> [Task brief]: An exact copy of the listing below is needed, with no pictures in it.

BEGIN

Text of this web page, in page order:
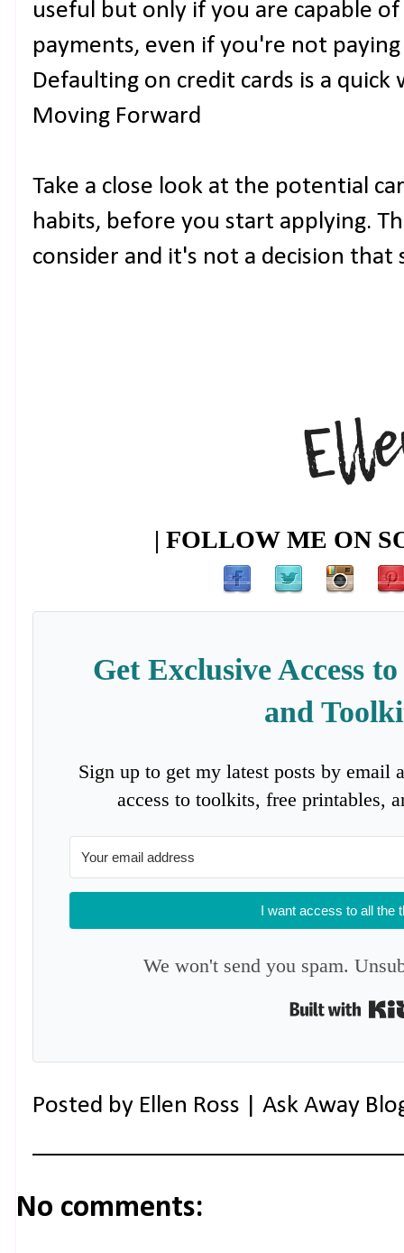
useful but only if you are capable
payments, even if you're not
Defaulting on credit cards is a
Moving Forward
Take a close look at the potential
habits, before you start applying.
consider and it's not a decision that
| FOLLOW ME ON
Get Exclusive Access
and
Sign up to get my latest posts by email
access to toolkits, free printables,
I want access to all the
We won't send you spam.
Posted by Ellen Ross | Ask Away
No comments:
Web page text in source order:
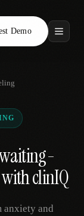
Demo
waiting-
clinIQ
anxiety and
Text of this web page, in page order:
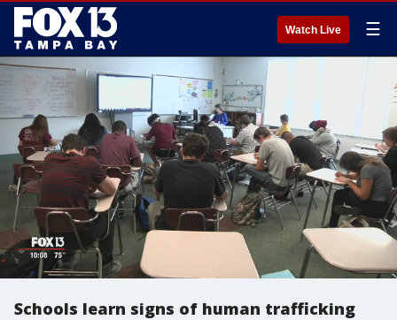
Watch Live ☰
Schools learn signs of human trafficking
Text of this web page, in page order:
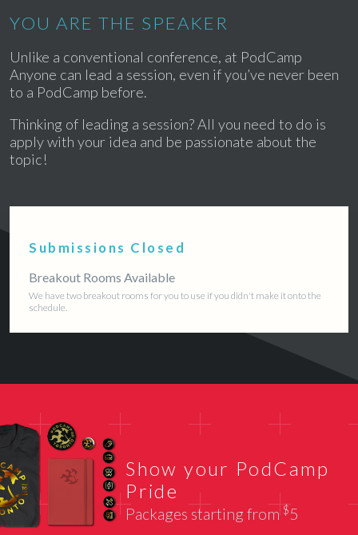
YOU ARE THE SPEAKER
Unlike a conventional conference, at PodCamp
Anyone can lead a session, even if you’ve never been
to a PodCamp before.
Thinking of leading a session? All you need to do is
apply with your idea and be passionate about the
topic!
Submissions Closed
Breakout Rooms Available
We have two breakout rooms for you to use if you didn't make it onto the
schedule.
Show your PodCamp
Pride
Packages starting from$5
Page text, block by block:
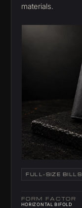
materials.
FULL-SIZE BILLS
FORM FACTOR
HORIZONTAL BIFOLD

END

> [Answer area]:
Text of this web page, in page order:
useful but only if you are capable
payments, even if you're not
Defaulting on credit cards is a
Moving Forward
Take a close look at the potential
habits, before you start applying.
consider and it's not a decision that
| FOLLOW ME ON
Get Exclusive Access
and
Sign up to get my latest posts by email
access to toolkits, free printables,
I want access to all the
We won't send you spam.
Posted by Ellen Ross | Ask Away
No comments:
Web page text in source order:
Demo
waiting-
clinIQ
anxiety and
Text of this web page, in page order:
Watch Live ☰
Schools learn signs of human trafficking
Text of this web page, in page order:
YOU ARE THE SPEAKER
Unlike a conventional conference, at PodCamp
Anyone can lead a session, even if you’ve never been
to a PodCamp before.
Thinking of leading a session? All you need to do is
apply with your idea and be passionate about the
topic!
Submissions Closed
Breakout Rooms Available
We have two breakout rooms for you to use if you didn't make it onto the
schedule.
Show your PodCamp
Pride
Packages starting from$5
Page text, block by block:
materials.
FULL-SIZE BILLS
FORM FACTOR
HORIZONTAL BIFOLD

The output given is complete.